There are countless hours of dashcam footage from cars all over the world. Some of it records aliens, meteors, space launches, ghosts and most importantly: car crashes. Car crashes scare the hell out of me; like most people, realistically. I’ve been in a few accidents but very few actual crashes, to which I know I am quite fortunate but my anxiety around cars has stemmed from a pretty nasty accident I got into when I was just starting to drive. I’ve never felt entirely safe or secure in the car, especially if I’m driving; it’s still one of my least favorite things to do. I much rather be a passenger and let someone else do the driving. I never found it freeing, relaxing or anything; it’s always been a chore to take up with a sacred solidarity because as someone operating a car, you are in fact in control of a two-ton death cage careening at high speed.
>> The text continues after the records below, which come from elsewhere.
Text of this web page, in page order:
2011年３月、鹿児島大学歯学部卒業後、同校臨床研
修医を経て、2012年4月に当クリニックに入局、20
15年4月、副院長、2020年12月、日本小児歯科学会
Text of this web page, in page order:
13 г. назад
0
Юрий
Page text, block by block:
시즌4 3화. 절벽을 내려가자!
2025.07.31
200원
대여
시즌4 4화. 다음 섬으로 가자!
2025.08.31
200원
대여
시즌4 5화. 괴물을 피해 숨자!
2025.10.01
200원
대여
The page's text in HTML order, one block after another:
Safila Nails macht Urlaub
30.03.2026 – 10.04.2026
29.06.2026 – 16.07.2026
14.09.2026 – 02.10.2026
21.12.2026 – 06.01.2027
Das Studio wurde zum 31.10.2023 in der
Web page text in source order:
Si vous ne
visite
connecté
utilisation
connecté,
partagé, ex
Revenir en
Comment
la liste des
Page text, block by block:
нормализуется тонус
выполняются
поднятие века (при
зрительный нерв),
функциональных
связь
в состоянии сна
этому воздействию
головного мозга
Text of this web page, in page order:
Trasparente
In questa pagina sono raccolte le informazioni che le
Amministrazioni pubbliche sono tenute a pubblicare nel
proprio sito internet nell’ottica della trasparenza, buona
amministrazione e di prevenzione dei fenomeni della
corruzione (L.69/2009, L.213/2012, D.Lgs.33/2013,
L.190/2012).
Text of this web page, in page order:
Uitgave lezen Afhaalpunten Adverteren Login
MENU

When I was in driver’s education, the deadly aspect of driving was really hammered home and that’s a fear I’ve taken with me some 15 years later. And to be perfectly honest, dash cam culture is a fascinating look into people who trust no one (valid) and record everything; sparking some interesting conversations about surveillance culture, consent to be filmed and just what is one to do with literal hours of footage.
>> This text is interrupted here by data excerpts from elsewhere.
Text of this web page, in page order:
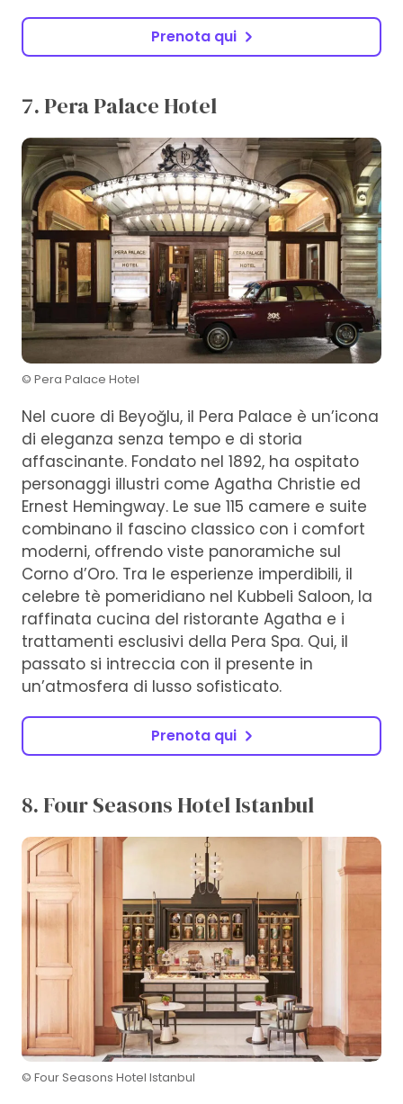
Prenota qui
7. Pera Palace Hotel
© Pera Palace Hotel
Nel cuore di Beyoğlu, il Pera Palace è un’icona
di eleganza senza tempo e di storia
affascinante. Fondato nel 1892, ha ospitato
personaggi illustri come Agatha Christie ed
Ernest Hemingway. Le sue 115 camere e suite
combinano il fascino classico con i comfort
moderni, offrendo viste panoramiche sul
Corno d’Oro. Tra le esperienze imperdibili, il
celebre tè pomeridiano nel Kubbeli Saloon, la
raffinata cucina del ristorante Agatha e i
trattamenti esclusivi della Pera Spa. Qui, il
passato si intreccia con il presente in
un’atmosfera di lusso sofisticato.
Prenota qui
8. Four Seasons Hotel Istanbul
© Four Seasons Hotel Istanbul
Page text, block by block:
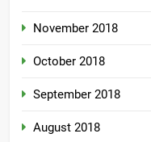
November 2018
October 2018
September 2018
August 2018
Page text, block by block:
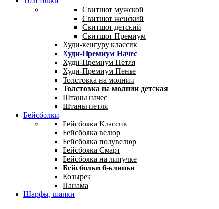
Свитшот мужской
Свитшот женский
Свитшот детский
Свитшот Премиум
Худи-кенгуру классик
Худи-Премиум Начес
Худи-Премиум Петля
Худи-Премиум Пенье
Толстовка на молнии
Толстовка на молнии детская
Штаны начес
Штаны петля
Бейсболки
Бейсболка Классик
Бейсболка велюр
Бейсболка полувелюр
Бейсболка Смарт
Бейсболка на липучке
Бейсболки 6-клинки
Козырек
Панама
Шарфы, шапки
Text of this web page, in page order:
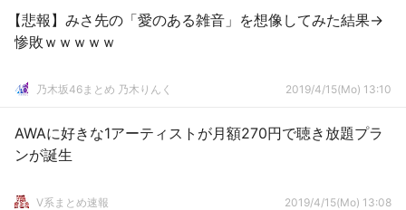
【悲報】みさ先の「愛のある雑音」を想像してみた結果→
惨敗ｗｗｗｗｗ
乃木坂46まとめ 乃木りんく 2019/4/15(Mo) 13:10
AWAに好きな1アーティストが月額270円で聴き放題プラ
ンが誕生
V系まとめ速報 2019/4/15(Mo) 13:08
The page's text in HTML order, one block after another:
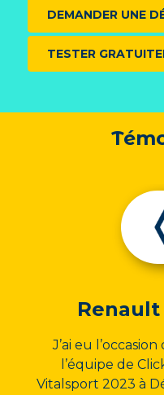
DEMANDER UNE
TESTER
J’ai eu
l’équipe de
Vitalsport 2023 à
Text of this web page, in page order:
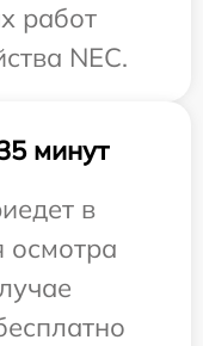
работ
NEC.
минут
в
осмотра
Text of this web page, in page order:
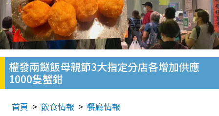
權發兩餸飯母親節3大指定分店各增加供應
1000隻蟹鉗
首頁 飲食情報 餐廳情報
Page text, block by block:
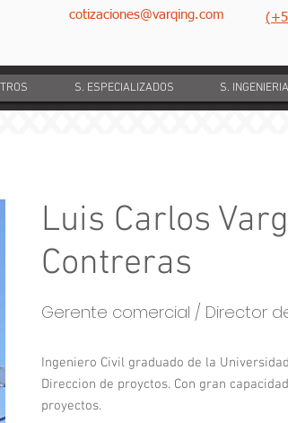
S. ESPECIALIZADOS S.
cotizaciones@varqing.com
Luis Carlos
Contreras
Gerente comercial / Director
Ingeniero Civil graduado de la
Direccion de proyctos. Con gran
proyectos.
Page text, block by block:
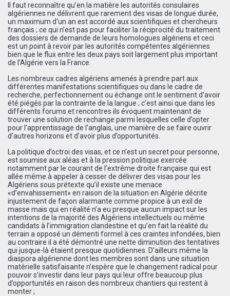
Il faut reconnaître qu’en la matière les autorités consulaires
algériennes ne délivrent que rarement des visas de longue durée,
un maximum d’un an est accordé aux scientifiques et chercheurs
français ; ce qui n’est pas pour faciliter la réciprocité du traitement
des dossiers de demande de leurs homologues algériens et ceci
est un point à revoir par les autorités compétentes algériennes
bien que le flux entre les deux pays soit largement plus important
de l’Algérie vers la France.
Les nombreux cadres algériens amenés à prendre part aux
différentes manifestations scientifiques ou dans le cadre de
recherche, perfectionnement ou échange ont le sentiment d’avoir
été piégés par la contrainte de la langue ; c’est ainsi que dans les
différents forums et rencontres ils évoquent maintenant de
trouver une solution de rechange parmi lesquelles celle d’opter
pour l’apprentissage de l’anglais, une manière de se faire ouvrir
d’autres horizons et d’avoir plus d’opportunités.
La politique d’octroi des visas, et ce n’est un secret pour personne,
est soumise aux aléas et à la pression politique exercée
notamment par le courant de l’extrême droite française qui est
allée même à appeler à cesser de délivrer des visas pour les
Algériens sous prétexte qu’il existe une menace
«d’envahissement» en raison de la situation en Algérie décrite
injustement de façon alarmante comme propice à un exil de
masse mais qui en réalité n’a eu presque aucun impact sur les
intentions de la majorité des Algériens intellectuels ou même
candidats à l’immigration clandestine et qu’en fait la réalité du
terrain a opposé un démenti formel à ces craintes infondées, bien
au contraire il a été démontré une nette diminution des tentatives
qui jusque-là étaient presque quotidiennes. D’ailleurs même la
diaspora algérienne dont les membres sont dans une situation
matérielle satisfaisante n’espère que le changement radical pour
pouvoir s’investir dans leur pays qui leur offre beaucoup plus
d’opportunités en raison des nombreux chantiers qui restent à
monter ;

But in my hunt for content that I rarely need to engage with as a means to minimize distractions in a world full of them, I’ve found dashcam footage from car crashes, brake checks, road ragers and more and; well, let’s talk about it.
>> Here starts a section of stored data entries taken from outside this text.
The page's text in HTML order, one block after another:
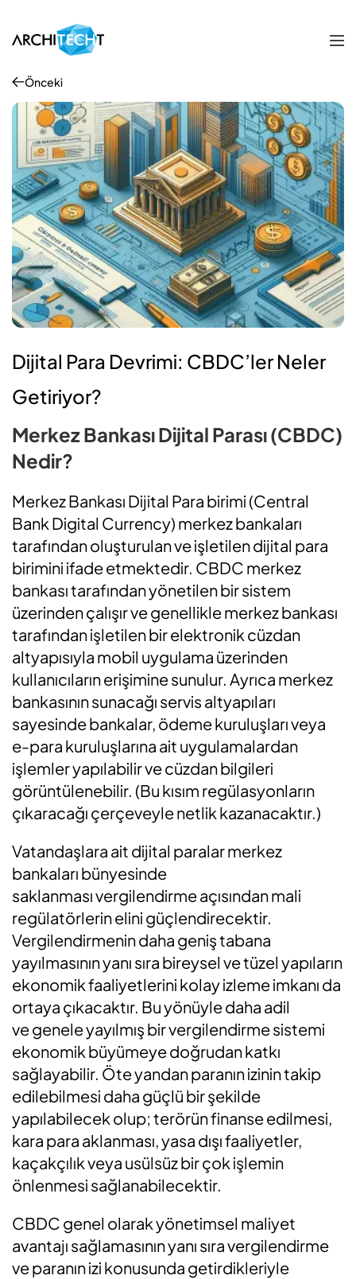
Önceki
Dijital Para Devrimi: CBDC’ler Neler
Getiriyor?
Merkez Bankası Dijital Parası (CBDC)
Nedir?
Merkez Bankası Dijital Para birimi (Central
Bank Digital Currency) merkez bankaları
tarafından oluşturulan ve işletilen dijital para
birimini ifade etmektedir. CBDC merkez
bankası tarafından yönetilen bir sistem
üzerinden çalışır ve genellikle merkez bankası
tarafından işletilen bir elektronik cüzdan
altyapısıyla mobil uygulama üzerinden
kullanıcıların erişimine sunulur. Ayrıca merkez
bankasının sunacağı servis altyapıları
sayesinde bankalar, ödeme kuruluşları veya
e-para kuruluşlarına ait uygulamalardan
işlemler yapılabilir ve cüzdan bilgileri
görüntülenebilir. (Bu kısım regülasyonların
çıkaracağı çerçeveyle netlik kazanacaktır.)
Vatandaşlara ait dijital paralar merkez
bankaları bünyesinde
saklanması vergilendirme açısından mali
regülatörlerin elini güçlendirecektir.
Vergilendirmenin daha geniş tabana
yayılmasının yanı sıra bireysel ve tüzel yapıların
ekonomik faaliyetlerini kolay izleme imkanı da
ortaya çıkacaktır. Bu yönüyle daha adil
ve genele yayılmış bir vergilendirme sistemi
ekonomik büyümeye doğrudan katkı
sağlayabilir. Öte yandan paranın izinin takip
edilebilmesi daha güçlü bir şekilde
yapılabilecek olup; terörün finanse edilmesi,
kara para aklanması, yasa dışı faaliyetler,
kaçakçılık veya usülsüz bir çok işlemin
önlenmesi sağlanabilecektir.
CBDC genel olarak yönetimsel maliyet
avantajı sağlamasının yanı sıra vergilendirme
ve paranın izi konusunda getirdikleriyle
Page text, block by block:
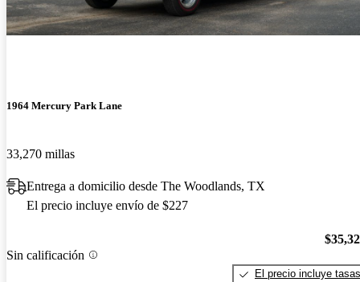
1964 Mercury Park Lane
33,270 millas
Entrega a domicilio desde The Woodlands, TX
El precio incluye envío de $227
Sin calificación
El precio incluye tasas
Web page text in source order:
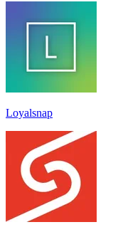
Loyalsnap
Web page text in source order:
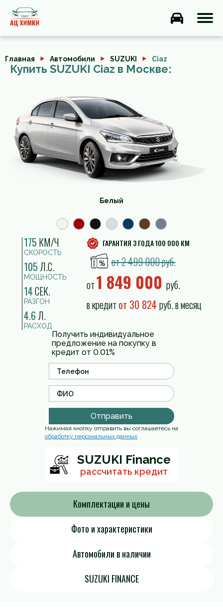
Главная Автомобили SUZUKI Ciaz
Купить SUZUKI Ciaz в Москве:
175 КМ/Ч
СКОРОСТЬ
105Л.С.
МОЩНОСТЬ
14СЕК.
РАЗГОН
4.6Л.
РАСХОД
ГАРАНТИЯ 3 ГОДА 100 000 КМ
от 2 499 000 руб.
от1 849 000 руб.
в кредит от 30 824 руб. в месяц
Белый
Получить индивидуальное
предложение на покупку в
кредит от 0.01%
Отправить
Нажимая кнопку отправить вы соглашаетесь на
обработку персональных данных
SUZUKI Finance
рассчитать кредит
Комплектации и цены
Фото и характеристики
Автомобили в наличии
SUZUKI FINANCE

Car crashes are horrifying but much like train crashes; it’s hard to look away. A mangle of metal, a tangle of tires, a barrage of bumpers. It’s all a horrid and profane symphony and honestly, some of them are just beautiful. The force required to turn a car into a crushed soda can is immense but also can be so random. I’ve watched hours of crash content and the things that have caused accidents are vast and capricious: just like the things that can endanger real human life as well.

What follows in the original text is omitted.